* _Problem statement_
Look for "access" in each line of the entries, and return the matching lines.

>>>

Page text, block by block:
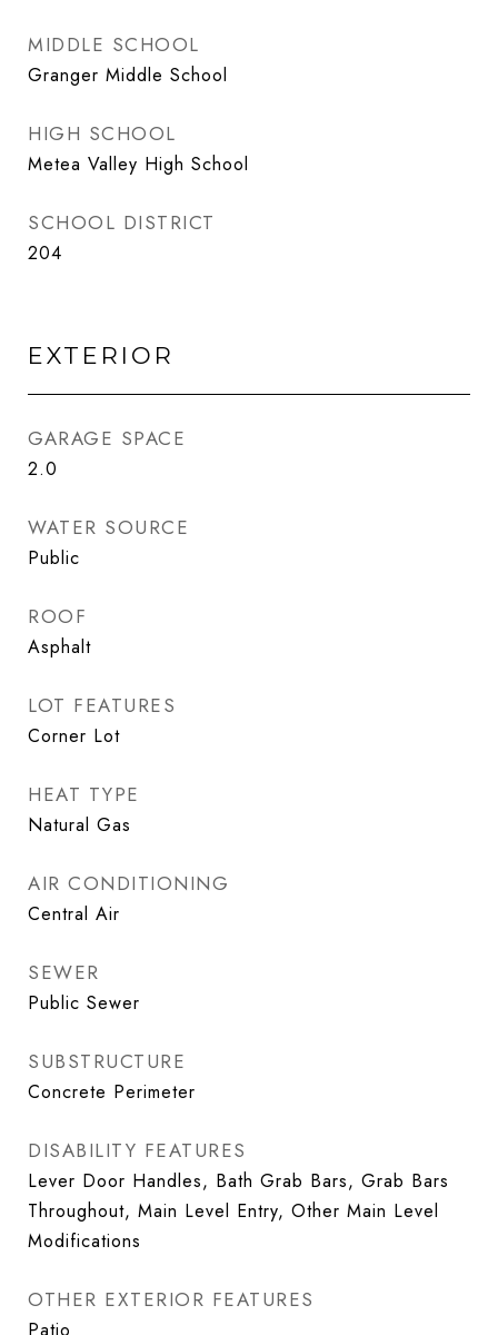
MIDDLE SCHOOL
Granger Middle School
HIGH SCHOOL
Metea Valley High School
SCHOOL DISTRICT
204
EXTERIOR
GARAGE SPACE
2.0
WATER SOURCE
Public
ROOF
Asphalt
LOT FEATURES
Corner Lot
HEAT TYPE
Natural Gas
AIR CONDITIONING
Central Air
SEWER
Public Sewer
SUBSTRUCTURE
Concrete Perimeter
DISABILITY FEATURES
Lever Door Handles, Bath Grab Bars, Grab Bars
Throughout, Main Level Entry, Other Main Level
Modifications
OTHER EXTERIOR FEATURES
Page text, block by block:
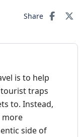
Share
is to help
traps
to. Instead,
more
side of
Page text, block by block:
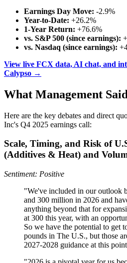
Earnings Day Move: -2.9%
Year-to-Date: +26.2%
1-Year Return: +76.6%
vs. S&P 500 (since earnings):
vs. Nasdaq (since earnings):
View live FCX data, AI chat, and
Calypso →
What Management Said
Here are the key debates and direct
Inc's Q4 2025 earnings call:
Scale, Timing, and Risk of
(Additives & Heat) and
Sentiment: Positive
"We've included in our outlook
and 300 million in 2026 and
anything beyond that for
at 300 this year, with an
So we have the potential to get
pounds in The U.S., but those
2027-2028 guidance at this
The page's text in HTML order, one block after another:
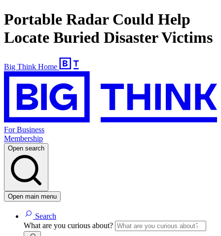
Portable Radar Could Help
Locate Buried Disaster Victims
Big Think Home
For Business
Membership
Open search
Open main menu
Search
What are you curious about?
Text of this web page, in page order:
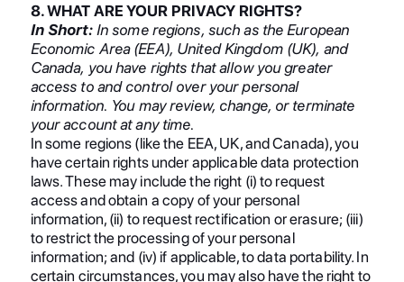
8. WHAT ARE YOUR PRIVACY RIGHTS?
In Short:In some regions, such as the European
Economic Area (EEA), United Kingdom (UK), and
Canada, you have rights that allow you greater
access to and control over your personal
information. You may review, change, or terminate
your account at any time.
In some regions (like the EEA, UK, and Canada), you
have certain rights under applicable data protection
laws. These may include the right (i) to request
access and obtain a copy of your personal
information, (ii) to request rectification or erasure; (iii)
to restrict the processing of your personal
information; and (iv) if applicable, to data portability. In
certain circumstances, you may also have the right to
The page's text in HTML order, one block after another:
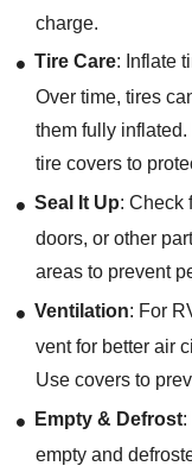
charge.
Tire Care: Inflate
Over time, tires
them fully
tire covers to
Seal It Up: Check
doors, or other
areas to prevent
Ventilation: For
vent for better air
Use covers to
Empty & Defrost:
empty and

<<<

* _Task solution_
access to and control over your personal
access and obtain a copy of your personal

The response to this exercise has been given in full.